Robert S. Kerbel, Ph.D.

Robert S. Kerbel, Ph.D.

After graduating from the University of Toronto, Dr. Kerbel commenced graduate studies receiving a Ph.D. in 1972; he then undertook postdoctoral training in London after which he started his independent research program in 1975 at Queen’s University in Kingston, in the Cancer Research Laboratories, becoming its Director in 1981. In 1985 he was recruited to develop and direct a cancer biology research division at Mt. Sinai Hospital Research Institute in Toronto; he then moved to Sunnybrook Health Sciences Centre (where he is presently located) to do the same from 1991 until 2001. He currently holds a Canada Research Chair in Tumor Biology, Angiogenesis, and Antiangiogenic Therapy and is a professor in the Dept. of Medical Biophysics at the University of Toronto. Throughout his career, Dr. Kerbel’s main interest has been to devise new cancer treatment strategies having both improved efficacy and reduced toxicity. This culminated in his pioneering studies of lower dose frequently administered ‘metronomic’ chemotherapy and antiangiogenic drugs. A number of his findings are now being evaluated in Phase II and Phase III clinical trials, particularly in breast, ovarian, colorectal, and various pediatric cancers. His other contributions include developing improved preclinical models involving early stage or advanced metastatic disease for experimental therapeutic investigations, linking the fields of angiogenesis and oncogenes, uncovering mechanisms by which antiangiogenic drugs increase the efficacy of chemotherapy, or alter malignant tumor progression, especially in the adjuvant treatment setting, and elucidating mechanisms of resistance to antiangiogenic drugs.

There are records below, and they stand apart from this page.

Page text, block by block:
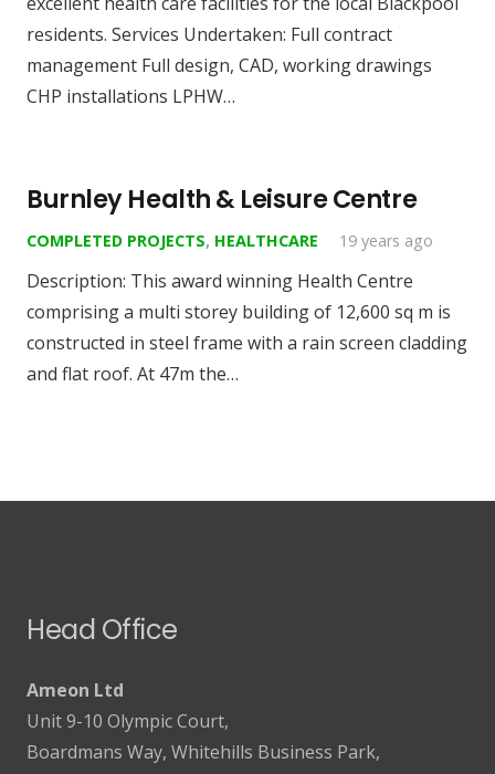
residents. Services Undertaken: Full contract
management Full design, CAD, working drawings
CHP installations LPHW…
Burnley Health & Leisure Centre
COMPLETED PROJECTS, HEALTHCARE 19 years ago
Description: This award winning Health Centre
comprising a multi storey building of 12,600 sq m is
constructed in steel frame with a rain screen cladding
and flat roof. At 47m the…
Head Office
Ameon Ltd
Unit 9-10 Olympic Court,
Boardmans Way, Whitehills Business Park,
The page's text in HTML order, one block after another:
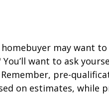
may want
want to ask
pre-
on estimates, while
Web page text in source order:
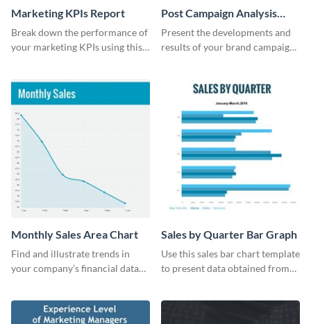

Dr. Kerbel’s work has been supported by grants from four Canadian funding agencies and the US National Institutes of Health. He has published 372 papers, given over 750 invited lectures including numerous keynote and plenary presentations. Among the recent honors and awards he has received include the Canadian Cancer Society Robert Noble Award for Excellence in Cancer Research, the Breast Cancer Research Award from the European Institute of Oncology, and a Man of Distinction Honor by the Israel Cancer Research Fund.